Instantiation comprises the following steps:

  • instantiating an Akka actor for managing the view's state;
  • creating the table for the view if it does not exist;
  • create a partition for the view if it does not exist;
  • pull transformation timestamp and version information out of the Hive Metastore.

Once Schedoscope has instantiated a view, it remains instantiated. Thus, effectively, less and less views will be initialized during materialization requests after a warmup period.

Materialization Proper

Once all required views are initialized, materialization itself starts. During that process, essentially, each view (actor) impacted by materialization:

  1. sends a materialization request to the views (i.e., the view actors) it depends on;
  2. waits until the dependencies have materialized;
  3. triggers the execution of its own transformation by passing an appropriate transformation action to the actions manager;
  4. waits until its transformation has successfully executed;
  5. stores transformation version and timestamp in the Metastore;
  6. enters materialized state and notifies any dependent views about its state change.

Change Detection

Schedoscope attempts to automatically detect changes to data, data structure, and application logic and reschedule computation of views accordingly. Change detection is again spread across the phases view instantiation and materialization proper and is based on

  • view DDL checksums: a checksum on a view's CREATE TABLE DDL statement;
  • transformation version checksums: a transformation type-specific checksum on the transformVia clause of the view (see the respective transformation reference documentation sections in this wiki). One can override a version checksum for a transformation using [defineVersion](Schedoscope View DSL Primer#defining-transformation-versions);
  • transformation timestamps: timestamp of the last materialization of the view.

View Instantiation

During a view's instantiation, Schedoscope checks for the existence of a table for the view in the metastore:

  • In case the table exists, the current view DDL checksum is compared with the checksum of stored with the table in the metastore;

  • If the checksums differ - i.e., if the table structure has changed in any way - the table and all its partitions are dropped and the current CREATE TABLE statement is executed. The new view DDL checksum is stored with the table in the metastore.

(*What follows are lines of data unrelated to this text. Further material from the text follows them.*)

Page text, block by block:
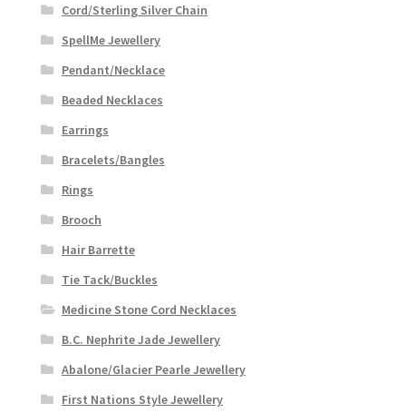
Cord/Sterling Silver Chain
SpellMe Jewellery
Pendant/Necklace
Beaded Necklaces
Earrings
Bracelets/Bangles
Rings
Brooch
Hair Barrette
Tie Tack/Buckles
Medicine Stone Cord Necklaces
B.C. Nephrite Jade Jewellery
Abalone/Glacier Pearle Jewellery
First Nations Style Jewellery
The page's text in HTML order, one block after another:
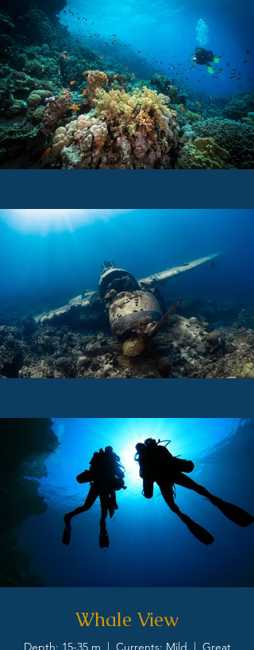
Whale View
Depth: 15-35 m | Currents: Mild | Great
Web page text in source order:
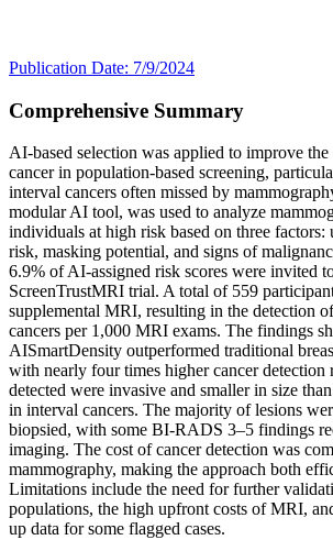
Publication Date: 7/9/2024
Comprehensive Summary
AI-based selection was applied to improve
cancer in population-based screening,
interval cancers often missed by
modular AI tool, was used to analyze
individuals at high risk based on three factors:
risk, masking potential, and signs of
6.9% of AI-assigned risk scores were invited
ScreenTrustMRI trial. A total of 559
supplemental MRI, resulting in the detection
cancers per 1,000 MRI exams. The findings
AISmartDensity outperformed traditional
with nearly four times higher cancer detection
detected were invasive and smaller in size
in interval cancers. The majority of lesions
biopsied, with some BI-RADS 3–5 findings
imaging. The cost of cancer detection was
mammography, making the approach both
Limitations include the need for further
populations, the high upfront costs of MRI,
up data for some flagged cases.
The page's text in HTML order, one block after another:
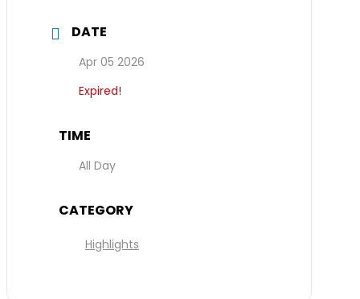
DATE
Apr 05 2026
Expired!
TIME
All Day
CATEGORY
Highlights
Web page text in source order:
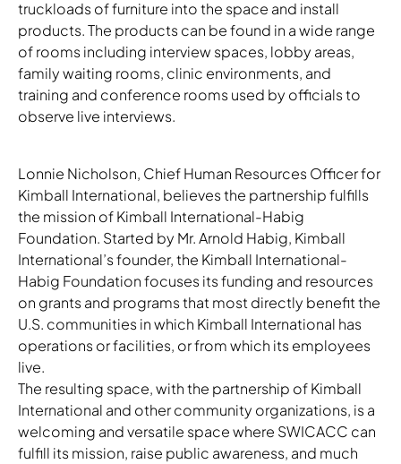
Download Image
truckloads of furniture into the space and install
products. The products can be found in a wide range
of rooms including interview spaces, lobby areas,
family waiting rooms, clinic environments, and
training and conference rooms used by officials to
observe live interviews.
Lonnie Nicholson, Chief Human Resources Officer for
Kimball International, believes the partnership fulfills
the mission of Kimball International-Habig
Foundation. Started by Mr. Arnold Habig, Kimball
International’s founder, the Kimball International-
Habig Foundation focuses its funding and resources
on grants and programs that most directly benefit the
U.S. communities in which Kimball International has
operations or facilities, or from which its employees
live.
The resulting space, with the partnership of Kimball
International and other community organizations, is a
welcoming and versatile space where SWICACC can
fulfill its mission, raise public awareness, and much
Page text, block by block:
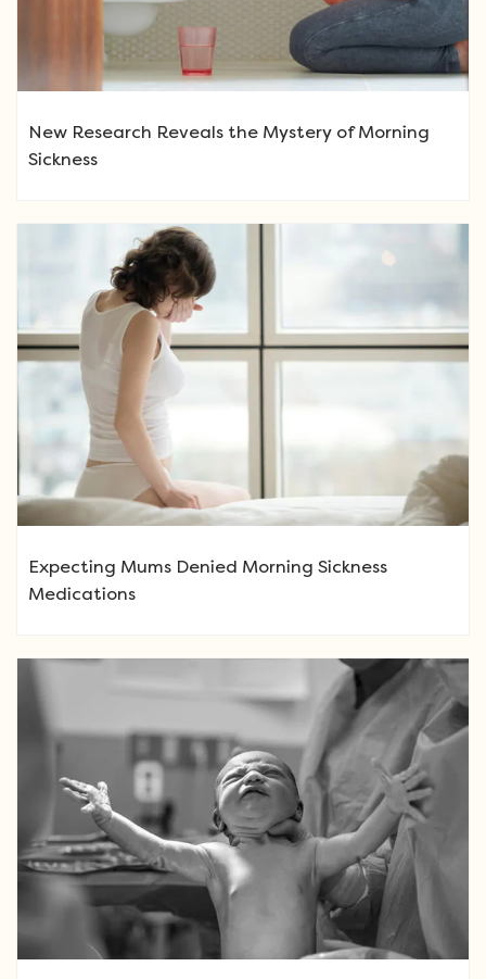
New Research Reveals the Mystery of Morning
Sickness
Expecting Mums Denied Morning Sickness
Medications
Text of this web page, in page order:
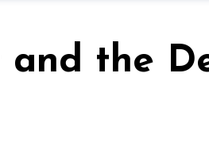
and the
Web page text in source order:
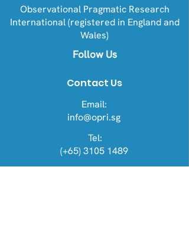
Observational Pragmatic Research
International (registered in England and
Wales)
Follow Us
Contact Us
Email:
info@opri.sg
Tel:
(+65) 3105 1489
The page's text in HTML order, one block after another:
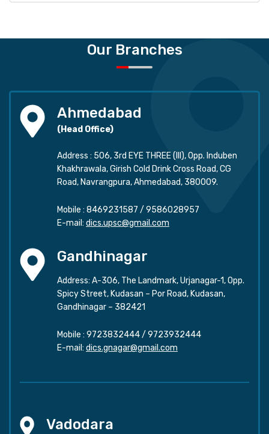
Our Branches
Ahmedabad
(Head Office)
Address : 506, 3rd EYE THREE (III), Opp. Induben
Khakhrawala, Girish Cold Drink Cross Road, CG
Road, Navrangpura, Ahmedabad, 380009.
Mobile : 8469231587 / 9586028957
E-mail: dics.upsc@gmail.com
Gandhinagar
Address: A-306, The Landmark, Urjanagar-1, Opp.
Spicy Street, Kudasan – Por Road, Kudasan,
Gandhinagar – 382421
Mobile : 9723832444/ 9723932444
E-mail: dics.gnagar@gmail.com
Vadodara
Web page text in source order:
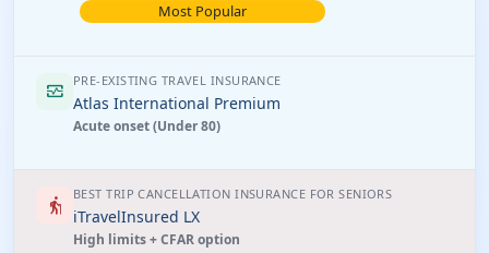
Most Popular
monitor_heart PRE-EXISTING TRAVEL INSURANCE
Atlas International Premium
Acute onset (Under 80)
elderly BEST TRIP CANCELLATION INSURANCE FOR SENIORS
iTravelInsured LX
High limits + CFAR option
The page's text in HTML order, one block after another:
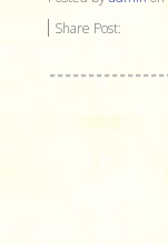
Share Post:
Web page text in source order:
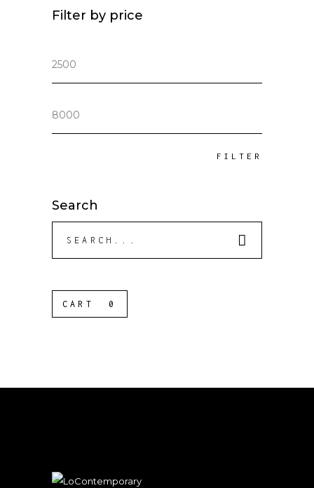
Filter by price
FILTER
Search
CART 0
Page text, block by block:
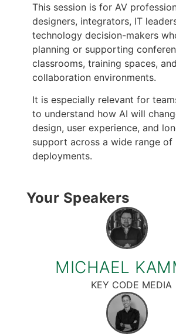
This session is for AV
designers, integrators, IT
technology decision-makers
planning or supporting
classrooms, training spaces,
collaboration environments.
It is especially relevant for
to understand how AI will
design, user experience, and
support across a wide range of
deployments.
Your Speakers
MICHAEL
KEY CODE MEDIA
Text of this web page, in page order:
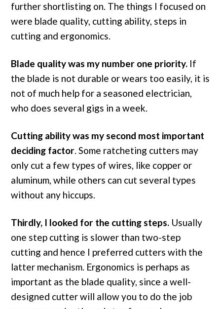
further shortlisting on. The things I focused on
were blade quality, cutting ability, steps in
cutting and ergonomics.
Blade quality was my number one priority. If
the blade is not durable or wears too easily, it is
not of much help for a seasoned electrician,
who does several gigs in a week.
Cutting ability was my second most important
deciding factor. Some ratcheting cutters may
only cut a few types of wires, like copper or
aluminum, while others can cut several types
without any hiccups.
Thirdly, I looked for the cutting steps. Usually
one step cutting is slower than two-step
cutting and hence I preferred cutters with the
latter mechanism. Ergonomics is perhaps as
important as the blade quality, since a well-
designed cutter will allow you to do the job
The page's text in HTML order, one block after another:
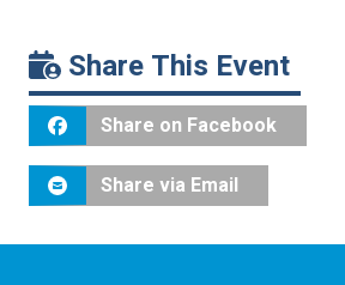
Share This Event
Share on Facebook
Share via Email
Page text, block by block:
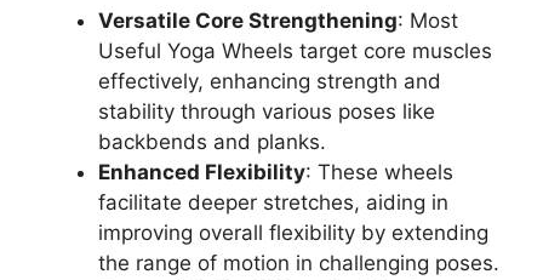
Versatile Core Strengthening: Most
Useful Yoga Wheels target core muscles
effectively, enhancing strength and
stability through various poses like
backbends and planks.
Enhanced Flexibility: These wheels
facilitate deeper stretches, aiding in
improving overall flexibility by extending
the range of motion in challenging poses.
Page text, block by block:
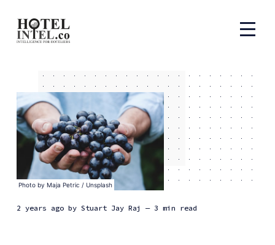
Photo by Maja Petric / Unsplash
2 years agoby Stuart Jay Raj — 3 min read
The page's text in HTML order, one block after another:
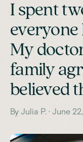
I spent
everyone
My
family
believed
By Julia P. · June
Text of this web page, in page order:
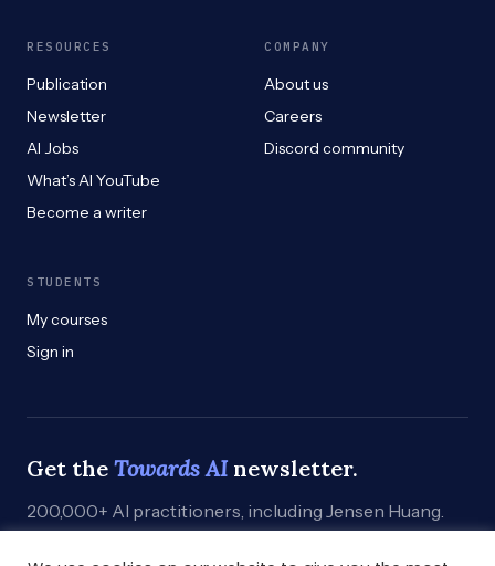
RESOURCES
Publication
Newsletter
AI Jobs
What’s AI YouTube
Become a writer
COMPANY
About us
Careers
Discord community
STUDENTS
My courses
Sign in
Get the Towards AInewsletter.
200,000+ AI practitioners, including Jensen Huang.
Weekly. Practical. Curated by humans who build.
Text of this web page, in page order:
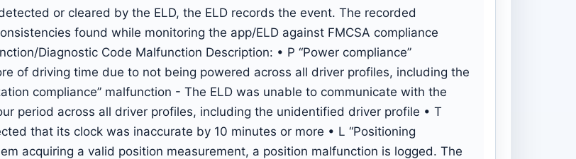
or cleared by the ELD, the ELD records the event. The recorded
found while monitoring the app/ELD against FMCSA compliance
Diagnostic Code Malfunction Description: • P “Power compliance”
of driving time due to not being powered across all driver profiles, including the
compliance” malfunction - The ELD was unable to communicate with the
period across all driver profiles, including the unidentified driver profile • T
that its clock was inaccurate by 10 minutes or more • L “Positioning
acquiring a valid position measurement, a position malfunction is logged. The
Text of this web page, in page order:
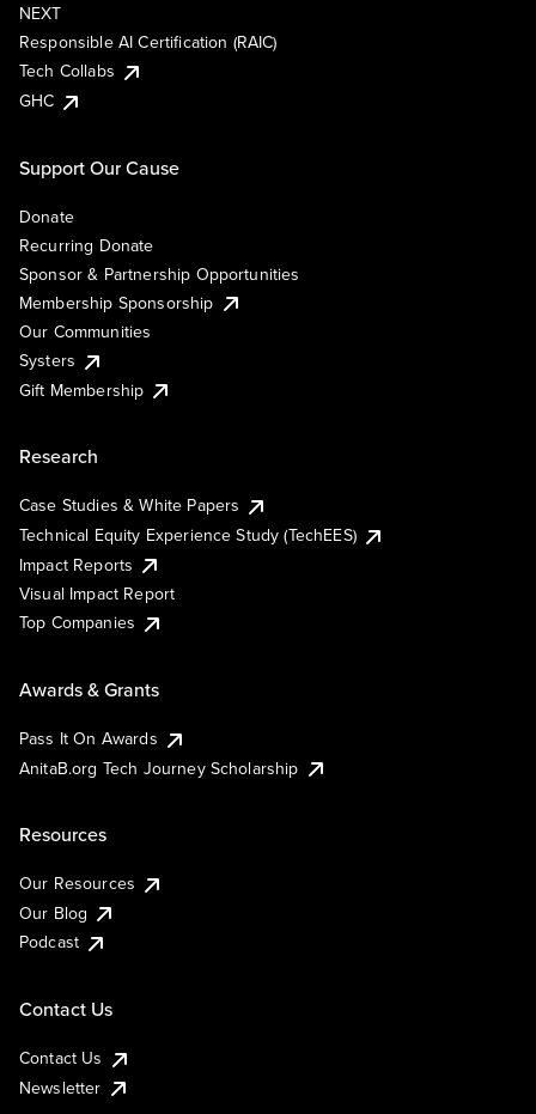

Moreover, view instantiation also takes care that a table partition is available for each view. Missing partitions are created; for partitions that already exist, view instantiation loads the

  • transformation version checksums and
  • transformation timestamps

into the respective view actors for use during the following materialization proper phase.

Materialization Proper

During materialization proper, transformation version checksums and transformation timestamps are used for change detection:

  • when the dependencies of a view have been materialized, the most recent transformation timestamp of the dependencies is compared to the transformation timestamp of the view. If that timestamp is newer, the current view is materialized again because input data might have changed;

  • if the current view's transformation version checksum differs from the one previously stored, the view is rematerialized because transformation logic might have changed;

After rematerialization, transformation version checksum and timestamp are updated in the Hive metastore.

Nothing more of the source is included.